The entry property allows you to define the entry point(s) for your Webpack configuration. It can either be a single string value, an array of values or an object.

The output property allows you to define the information Webpack needs to write the bundled file(s) to the drive such as the filename and the path (minimum two properties)

Loaders are powerful feature of Webpack as they are used to teach Webpack how to transform assets from other languages than JavaScript such as TypeScript, CSS, Sass etc.

Plugins are used to extend Webpack of anything beyond what can be achieved using loaders.

Webpack is a powerful tool that, once mastered, can help you to improve your front-end development workflow.

Vue Webpack Configuration

In this section we will briefly talk about the Webpack configuration for Vue

Vue uses its own file format with the extension .vue for encapsulating the HTML,CSS and JavaScript code (using <template>, <style>, and <script> tags respectively) to construct components. You can also add your custom blocks.

Vue supports the custom file format by using its own loader. vue-loader parses the .vue files, extract blocks inside the top-level tags (<template>, <style>, and <script> and possibly custom tags) then convert them to CommonJS modules.

You can also use languages that need pre-processing such as Sass or template languages that compile to HTML such as Jade by simply adding the lang attribue to a language block (for example <style lang="sass"></style>)

The Webpack boilerplate (that you have used to scaffold the Vue project using the Vue CLI vue init webpack vueapp) can be used for large projects. It's based on vue-loader and assumes you are familiar with Webpack.

This is the structure of your Vue application based on Webpack

Vue application

There are many folders and files in the project such as:

package.json: this is the npm file that holds meta information about the package (such as the name, description, author and license etc.). This file also holds the name and version of every dependency that the package/project uses and custom build commands.

index.html: this is the main HTML file for the Vue single page application. This file is generated in the dist folder both in development and production builds and links to all generated assets will be injected in this file (you can use it to run your Vue application but since you are going to build your own template for Django that will dynamically injects the static assets using Django Webpack loader you don't actually need this file)

src: this one is obviously the source folder of your Vue application.
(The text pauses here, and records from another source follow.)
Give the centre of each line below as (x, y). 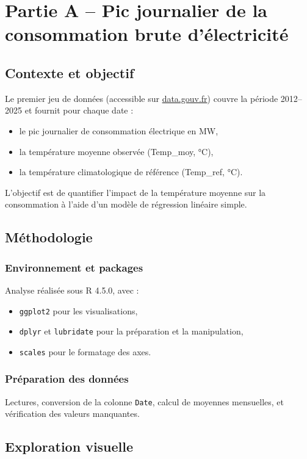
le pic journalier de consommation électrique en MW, (119, 130)
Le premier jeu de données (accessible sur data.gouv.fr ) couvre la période (142, 98)
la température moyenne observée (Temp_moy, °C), (116, 151)
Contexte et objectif (70, 72)
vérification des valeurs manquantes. (72, 414)
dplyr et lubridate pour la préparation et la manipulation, (131, 331)
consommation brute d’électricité (147, 34)
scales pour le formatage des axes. (85, 351)
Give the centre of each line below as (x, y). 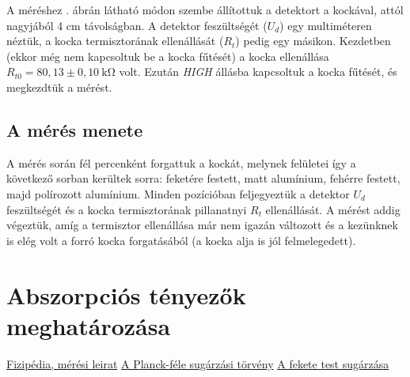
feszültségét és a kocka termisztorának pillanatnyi (127, 209)
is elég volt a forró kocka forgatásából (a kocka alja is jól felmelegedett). (181, 240)
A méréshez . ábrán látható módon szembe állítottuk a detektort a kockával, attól (205, 9)
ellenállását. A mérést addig (333, 209)
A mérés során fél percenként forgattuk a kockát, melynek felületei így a (181, 162)
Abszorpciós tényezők (126, 294)
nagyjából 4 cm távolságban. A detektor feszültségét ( (137, 25)
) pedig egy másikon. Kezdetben (313, 41)
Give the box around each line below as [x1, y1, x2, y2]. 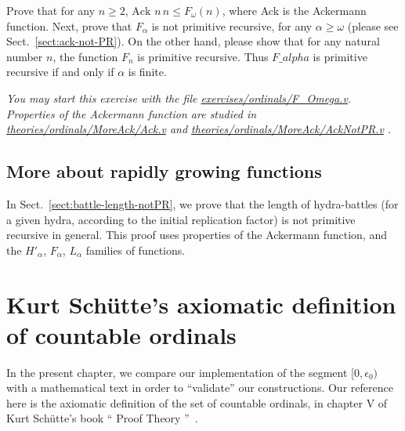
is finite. [128, 63, 167, 80]
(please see [347, 17, 399, 34]
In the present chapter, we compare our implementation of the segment [6, 364, 348, 380]
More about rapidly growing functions [6, 159, 322, 183]
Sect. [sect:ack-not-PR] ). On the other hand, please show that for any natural [6, 33, 380, 49]
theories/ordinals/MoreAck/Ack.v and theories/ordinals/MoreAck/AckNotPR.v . [6, 121, 392, 137]
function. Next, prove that [6, 17, 132, 34]
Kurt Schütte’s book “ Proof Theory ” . [6, 410, 198, 426]
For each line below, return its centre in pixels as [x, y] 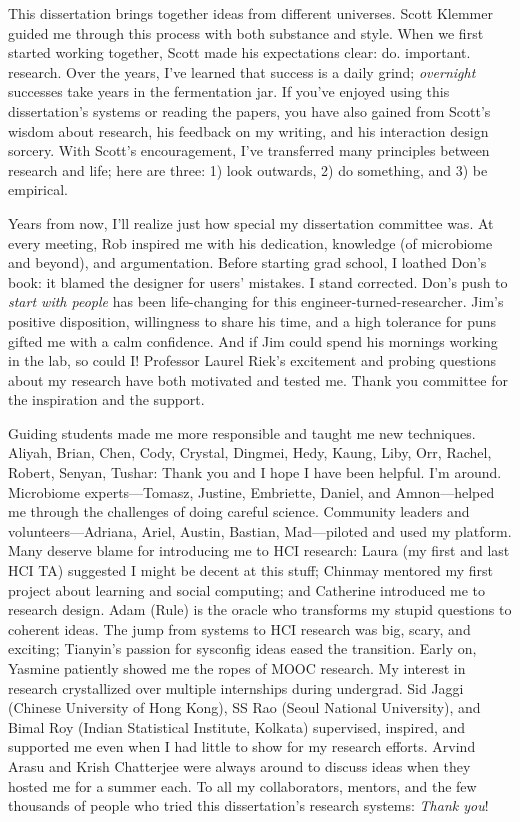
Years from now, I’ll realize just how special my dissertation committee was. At [251, 222]
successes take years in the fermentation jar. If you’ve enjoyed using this [229, 91]
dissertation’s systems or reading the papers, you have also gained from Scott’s [249, 110]
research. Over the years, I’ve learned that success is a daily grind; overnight [242, 71]
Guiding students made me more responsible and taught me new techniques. [242, 432]
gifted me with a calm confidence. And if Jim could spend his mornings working [253, 340]
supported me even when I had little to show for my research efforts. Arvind [242, 746]
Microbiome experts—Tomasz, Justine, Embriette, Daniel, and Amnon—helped [251, 491]
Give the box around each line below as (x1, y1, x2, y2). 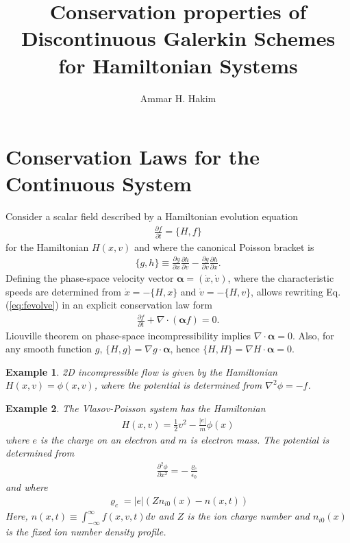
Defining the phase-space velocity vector (5, 270, 174, 285)
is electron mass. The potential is (190, 432, 329, 446)
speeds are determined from (5, 284, 122, 298)
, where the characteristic (227, 270, 334, 285)
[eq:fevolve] (9, 298, 55, 312)
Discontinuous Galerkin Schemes (21, 24, 336, 52)
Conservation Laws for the (5, 143, 260, 171)
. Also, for (292, 328, 334, 342)
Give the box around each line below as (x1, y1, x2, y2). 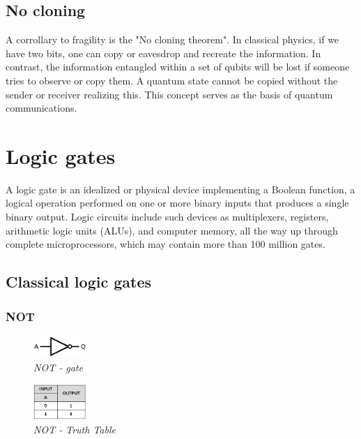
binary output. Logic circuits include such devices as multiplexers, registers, (6, 209, 329, 224)
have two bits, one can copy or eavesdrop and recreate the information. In (6, 45, 321, 60)
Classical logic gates (6, 271, 151, 292)
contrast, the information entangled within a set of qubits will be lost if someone (6, 59, 350, 74)
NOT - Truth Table (33, 422, 116, 436)
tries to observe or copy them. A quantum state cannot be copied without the (6, 73, 338, 87)
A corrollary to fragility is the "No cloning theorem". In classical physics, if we (6, 32, 339, 47)
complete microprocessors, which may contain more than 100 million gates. (6, 237, 325, 251)
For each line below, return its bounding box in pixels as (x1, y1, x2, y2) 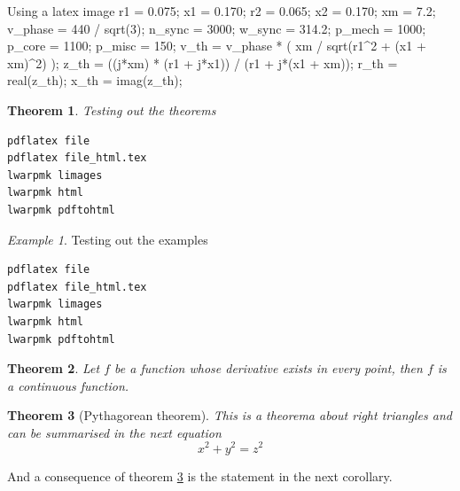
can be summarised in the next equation (7, 423, 222, 441)
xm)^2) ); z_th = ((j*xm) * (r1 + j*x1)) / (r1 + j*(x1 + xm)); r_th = (7, 53, 398, 72)
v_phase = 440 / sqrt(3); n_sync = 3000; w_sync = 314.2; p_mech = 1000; (7, 19, 426, 37)
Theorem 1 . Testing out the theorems (7, 100, 216, 119)
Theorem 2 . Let (7, 359, 100, 378)
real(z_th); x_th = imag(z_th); (7, 71, 183, 90)
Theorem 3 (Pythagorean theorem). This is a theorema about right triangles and (7, 406, 452, 425)
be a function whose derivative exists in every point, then (114, 359, 423, 378)

Most development will take place inside this folder because it's where the actual application code lives.

build: this folder contains the Webpack configuration files for development and production i.e webpack.dev.conf.js and webpack.prod.conf.js. This is where you are going to work in order to fix Hot Code Reloading and also to instruct Webpack to generate webpack-stats.json file using a plugin.

build/config: this is the configuration folder that holds configuration settings for development and production. You are not going to touch this folder in this part but you'll be using it in the next part to set some variables required for production such as assetsPublicPath

static: this the static folder, don't be confused by its name! It's only used to put static assets that don't need to be processed by Webpack. The files in this folder will be copied as-is where the other assets are generated.

The Application Demo

In the previous part you have started building the Django and Vue demo. You have generated both the front-end application with the Vue CLI and the Django project. You also added JWT authentication via Auth0 then setup the front-end to connect to the back-end and made a basic call that's secured with Auth0.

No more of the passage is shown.